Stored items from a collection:
================
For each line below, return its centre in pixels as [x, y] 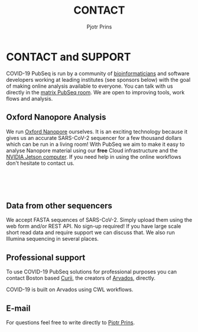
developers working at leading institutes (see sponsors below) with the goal [98, 79]
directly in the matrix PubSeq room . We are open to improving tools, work [95, 92]
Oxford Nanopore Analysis [56, 117]
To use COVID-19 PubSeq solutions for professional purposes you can [92, 272]
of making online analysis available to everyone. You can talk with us [90, 86]
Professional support [46, 258]
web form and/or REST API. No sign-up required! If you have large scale [94, 226]
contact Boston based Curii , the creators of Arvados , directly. [81, 278]
================
__Your objective__: Above are the records; reproduce them exactly and leave out the pictures.

__Task result__:
For each line below, return its centre in pixels as [x, y] 
developers working at leading institutes (see sponsors below) with the goal [98, 79]
directly in the matrix PubSeq room . We are open to improving tools, work [95, 92]
Oxford Nanopore Analysis [56, 117]
To use COVID-19 PubSeq solutions for professional purposes you can [92, 272]
of making online analysis available to everyone. You can talk with us [90, 86]
Professional support [46, 258]
web form and/or REST API. No sign-up required! If you have large scale [94, 226]
contact Boston based Curii , the creators of Arvados , directly. [81, 278]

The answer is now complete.